Some home-grown hints and overseas modelling are suggestive.
On page 84 of its modelling report, Treasury said:
(Emission) Allocations based on production are likely to result in higher welfare costs for Australia than allocations based on consumption. (Parenthesis added.)
Does this imply a consumption-based policy is lower-cost than the production-based CPRS? If so, how can the CPRS be the lowest-cost option?
In a draft report open for comment, Climate Strategies has reported climate policy modelling results for selected emissions-intensive trade-exposed industries (cement, steel, aluminium) operating in the EU.
The modelling evaluates “carbon leakage” under six policy options for dealing with trade-exposed industries:
- full border adjustment (BA full) - roughly equivalent to a consumption base;
- BA import (border adjustment only for imports);
- BA direct (adjustment of exports and imports but only for direct emissions);
- BA EU average (adjustment for imports based on the EU emissions average);
- BA import direct; and
- full auction of permits using a production-based model.
The first five of these options are more or less comprehensive versions of the consumption-based carbon tax identified as option 4 by the Senate Select Committee.

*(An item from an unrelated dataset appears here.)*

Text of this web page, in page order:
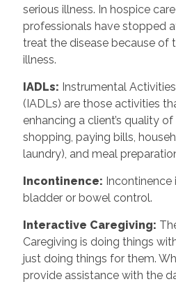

The sixth option is a particular variant of a production-based approach - a “pure” emissions trading scheme.
For cement, steel and aluminium, the first option, BA full, (closest to a consumption-based carbon tax) delivers the lowest “carbon leakage”. The sixth option (full auction of permits to producers) generates the highest “carbon leakage”.
Climate Strategies has been transparent, releasing a draft report for comment. If its modelling is correct, policy effectiveness (minimising “carbon leakage”) favours a consumption-based model (BA full) over production-based auctioning. Minimising “carbon leakage” should minimise job losses (and costs) too.

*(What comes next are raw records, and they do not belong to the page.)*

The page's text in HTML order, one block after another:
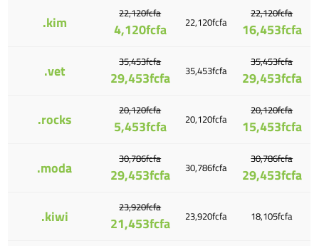
.kim 22,120fcfa
4,120fcfa 22,120fcfa
22,120fcfa
16,453fcfa
.vet 35,453fcfa
29,453fcfa 35,453fcfa
35,453fcfa
29,453fcfa
.rocks 20,120fcfa
5,453fcfa 20,120fcfa
20,120fcfa
15,453fcfa
.moda 30,786fcfa
29,453fcfa 30,786fcfa
30,786fcfa
29,453fcfa
.kiwi 23,920fcfa
21,453fcfa 23,920fcfa 18,105fcfa

There is resonance between the Treasury statement cited above, the Climate Strategies report, and the in-principle merit of consumption-based policy because it’s trade competitiveness-neutral.

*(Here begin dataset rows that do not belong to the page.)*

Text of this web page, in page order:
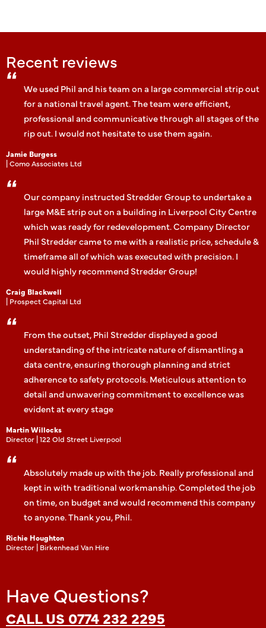
Recent reviews
We used Phil and his team on a large commercial strip out
for a national travel agent. The team were efficient,
professional and communicative through all stages of the
rip out. I would not hesitate to use them again.
Jamie Burgess
| Como Associates Ltd
Our company instructed Stredder Group to undertake a
large M&E strip out on a building in Liverpool City Centre
which was ready for redevelopment. Company Director
Phil Stredder came to me with a realistic price, schedule &
timeframe all of which was executed with precision. I
would highly recommend Stredder Group!
Craig Blackwell
| Prospect Capital Ltd
From the outset, Phil Stredder displayed a good
understanding of the intricate nature of dismantling a
data centre, ensuring thorough planning and strict
adherence to safety protocols. Meticulous attention to
detail and unwavering commitment to excellence was
evident at every stage
Martin Willocks
Director | 122 Old Street Liverpool
Absolutely made up with the job. Really professional and
kept in with traditional workmanship. Completed the job
on time, on budget and would recommend this company
to anyone. Thank you, Phil.
Richie Houghton
Director | Birkenhead Van Hire
Have Questions?
CALL US 0774 232 2295
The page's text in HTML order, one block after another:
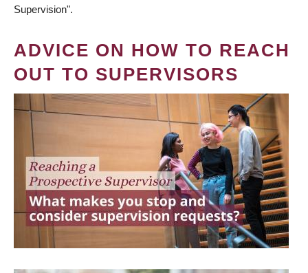
Supervision".
ADVICE ON HOW TO REACH
OUT TO SUPERVISORS

Would Treasury modelling produce a similar finding for Australia?
Meanwhile, Nicholas Stern recently agreed with Gao Li, China’s Climate Change Department Director, who earlier this year said:
… about 15% to 25% of China’s emissions come from the products which we make for the world. … This share of emissions should be taken by the consumers, not the producers.
China’s approach delivers a consumption-based policy. Stern and China support this policy model because it’s fair. Crucially, it’s got another huge benefit. It removes loss of trade competitiveness and “carbon leakage” as a reason not to act.
A consumption-based model delivers Ross Garnaut’s desired “principled approach to the trade-exposed sector”, avoiding the morass of “special deals” and “rent-seeking” activity the CPRS has generated.
The CPRS is “the GST from hell”, delivering negative protection. Why should any country unilaterally tax its exports and effectively subsidise its imports, for no global emissions reduction?